Borough facing spike in insurance costs


NAUGATUCK — Naugatuck officials have just started assembling the borough’s 2015 budget, and they are already looking at an increase of between $3.2 million and $5.5 million. And that’s just for health insurance.

The borough has received renewal rate estimates of up to 34 percent from its insurance carrier, Aetna, for both municipal and school employees. Currently, the borough pays $10 million for school employees and another $6.3 million for municipal employees. If the rates jump 34 percent, it would mean an increase of about $5.5 million for the next fiscal year, which runs from July 1, 2014, to June 30, 2015.

There is some hope for taxpayers, but not much.

The borough is shopping around for better rates. Unfortunately, the best rate officials have found is 20 percent higher than the current cost, meaning the borough’s expense would jump about $3.2 million, borough and school Controller Bob Butler said.

“This isn’t like the private sector where we can just go and change the health care plans,” he said. “All of the changes to insurance must be negotiated through the unions.”

The Naugatuck Board of Finance will ultimately make a decision on all spending in the borough. The board has received proposed budget plans from most municipal department heads, but will not hear education funding proposals until April 7. All departments could face cuts if the insurance bill jumps as high as the predictions.

Butler said insurance companies have told the borough that rates are going up based upon its history: Naugatuck has had several major insurance claims in the past few years, and the rates will reflect the cost.

Also, he said, taxes on insurance implemented by the federal healthcare legislation are being passed on to customers. Though officials have talked about going to a self-funded insurance plan, Butler said he doesn’t foresee that happening in the near future because Naugatuck doesn’t have enough money in reserve at this point.

Also, the Naugatuck Board of Education has had a bad experience with self-funded insurance. At one point during the 2007-08 school year, the board was facing a significant budget deficit because, officials say, the board did not reserve enough money for its self-funded account. Butler said the school board was forced to borrow $5 million from the borough to make up that anticipated deficit; that money was eventually paid back. After that, the school board went to a fully-funded insurance plan.

The borough has found ways to bring down its insurance costs in recent years, Mayor Robert Mezzo said. Most employees are now on health savings accounts rather than traditional health insurance plans, which has saved the borough millions. And, he said, Naugatuck has switched insurance carriers three times in the past five years.

“Unfortunately, there are only so many insurance carriers out there,” he said. “We have been as proactive as possible in addressing the health care costs, but each and every year we are faced with higher costs and more challenges.”

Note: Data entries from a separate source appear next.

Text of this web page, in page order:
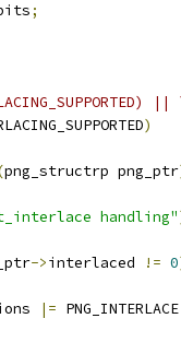
;
)
png_structrp png_ptr
handling"
->interlaced != 0
|= PNG_INTERLACE
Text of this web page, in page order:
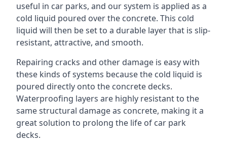
useful in car parks, and our system is applied as a
cold liquid poured over the concrete. This cold
liquid will then be set to a durable layer that is slip-
resistant, attractive, and smooth.
Repairing cracks and other damage is easy with
these kinds of systems because the cold liquid is
poured directly onto the concrete decks.
Waterproofing layers are highly resistant to the
same structural damage as concrete, making it a
great solution to prolong the life of car park
decks.
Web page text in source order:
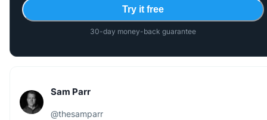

Despite those challenges, Naugatuck taxpayers hope officials can find a way to bring costs down; most say they do not want to see a tax rate increase.

Currently, the town and school system operate on a combined $110.9 million budget; the school system makes up the most of that, at $59.47 million. The current tax rate is 44.3 mills. It jumped significantly last year from 2012-13 after a state-mandated revaluation saw the average home drop in value by 29 percent. The average homeowner, with a house assessed at $120,000, pays just under $5,400 in property taxes.

Board of Finance Chairwoman Diane Scinto said looking at the insurance numbers is scary. She said her board will have to make up the difference somewhere.

“We can’t absorb a $3 million increase; we would have to cut somewhere,” she said. “And I can’t even begin to tell you where we’d begin to cut.”